Abuse of anti-dowry law: Separating myths and facts
In the surround sound of misuse narratives, women who most desperately need the law’s protections are in the greatest danger of losing them
The use, abuse and misuse of section 498A — the provision in law enacted to protect women from domestic violence — has so exercised public imagination in recent times that it has assumed mythic proportions. Media has been wringing its hands. A movie that “will expose how false dowry harassment cases have become a devastating tool of legal abuse” is underway. And the country’s highest court has joined the lamentation.

But first, a brief history. Section 498A was introduced in 1983 when “bride burning” — the murder of young women in so-called kitchen accidents for not bringing adequate dowry — was at its peak. Mothers like Satya Rani Chadha whose daughter Shashi Bala was pregnant when she was killed, and other activists, led a protest that eventually resulted in protections in law against cruelty by a husband and his relatives.
“In those days, the dowry act was very weak,” says Manjiri Jaruhar, Bihar’s first woman IPS office, then posted in Bokaro. “We knew women were being killed for dowry but could never establish the link.”
Section 498A, a non-bailable, non-compoundable offence that allowed arrests without a warrant, was intended to “give teeth to cases where women had been killed for dowry,” says Jaruhar.
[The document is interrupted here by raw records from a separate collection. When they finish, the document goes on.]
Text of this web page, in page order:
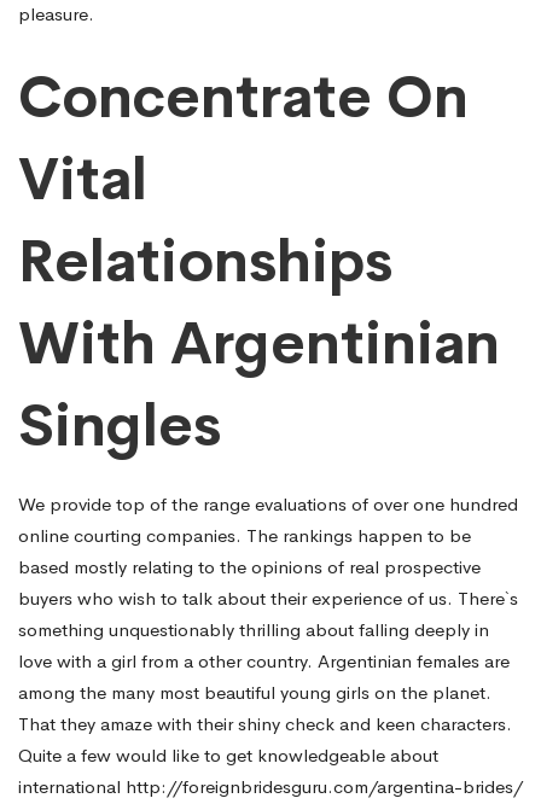
pleasure.
Concentrate On
Vital
Relationships
With Argentinian
Singles
We provide top of the range evaluations of over one hundred
online courting companies. The rankings happen to be
based mostly relating to the opinions of real prospective
buyers who wish to talk about their experience of us. There`s
something unquestionably thrilling about falling deeply in
love with a girl from a other country. Argentinian females are
among the many most beautiful young girls on the planet.
That they amaze with their shiny check and keen characters.
Quite a few would like to get knowledgeable about
international http://foreignbridesguru.com/argentina-brides/

In the four decades since, we have failed to eradicate dowry. The National Crime Records Bureau finds 19 women killed every day for dowry in 2022. The National Family Health Survey-5 finds one in three women subjected to physical or sexual violence, with 45% of women and 44% of men saying a wife should be beaten for transgressions like leaving the house without permission.
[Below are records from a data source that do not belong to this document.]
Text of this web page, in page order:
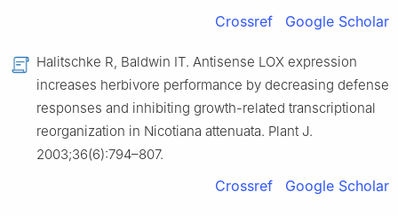
Crossref Google Scholar
Halitschke R, Baldwin IT. Antisense LOX expression
increases herbivore performance by decreasing defense
responses and inhibiting growth-related transcriptional
reorganization in Nicotiana attenuata. Plant J.
2003;36(6):794–807.
Crossref Google Scholar
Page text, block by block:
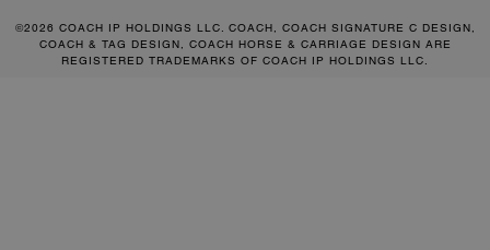
©2026 COACH IP HOLDINGS LLC. COACH, COACH SIGNATURE C DESIGN,
COACH & TAG DESIGN, COACH HORSE & CARRIAGE DESIGN ARE
REGISTERED TRADEMARKS OF COACH IP HOLDINGS LLC.

And yet, the narrative of conniving wives packing off mothers-in-law to jail and blackmailing husbands or driving them to die by suicide has grown. Regrettably, some of this language is being driven by the courts. From Delhi to Allahabad, there are a slew of judgements that perpetuate the stereotype of the “disgruntled housewife”.
As recently as December 2024, the Supreme Court spoke of the “growing tendency” of women misusing section 498A for “personal vendetta” against husbands and their relatives. The bench did clarify that women who suffered cruelty should not have to remain silent, but the overarching picture emanating from the highest court is that of the vengeful wife.
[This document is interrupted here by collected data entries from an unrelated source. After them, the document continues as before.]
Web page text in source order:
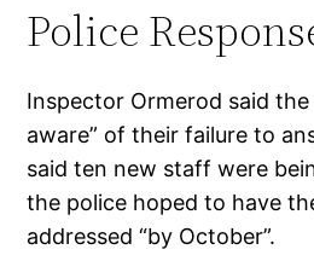
Police
Inspector Ormerod said
aware” of their failure to
said ten new staff were
the police hoped to have
addressed “by October”.
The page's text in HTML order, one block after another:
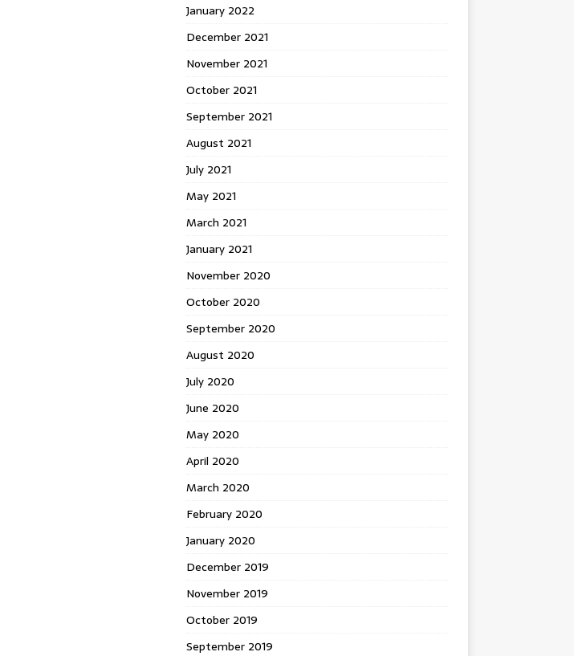
January 2022
December 2021
November 2021
October 2021
September 2021
August 2021
July 2021
May 2021
March 2021
January 2021
November 2020
October 2020
September 2020
August 2020
July 2020
June 2020
May 2020
April 2020
March 2020
February 2020
January 2020
December 2019
November 2019
October 2019
September 2019

In the absence of data on misuse, we should ask: What does misuse really mean? Say, a case is filed by a wife who is being tortured by her husband and his relatives for not bringing enough dowry; a settlement, counselled by mediators, police and lawyers, is reached. She withdraws the case. Does it mean it was cooked up?
Anyone working with domestic violence survivors will tell you that women hesitate to tell their parents, let alone go to the police. When they speak up, they are often counselled by their own parents to “adjust”. Few have the privilege or means to fight legal battles or support themselves and their children.
But to assume that all women are paragons of truth and virtue is also sexist. Do women file false cases? Probably, and it is nobody’s case that a section of law should be misused no matter how compelling the reason (leverage in divorce, to get custody of children, for a decent settlement).
A solution lies in ensuring fair settlements and no-fault divorces, says senior advocate Indira Jaising. India lacks a law relating to the division of matrimonial property and assets acquired after a marriage, she says. So, when a marriage breaks down women often find themselves “thrown out of the house with empty hands”, she says.
Laws designed to protect women whether from rape or domestic violence are built literally on the bodies of women. Nobody condones even a single false case. But in the surround sound of misuse narratives, women who most desperately need the law’s protections are in the greatest danger of losing them.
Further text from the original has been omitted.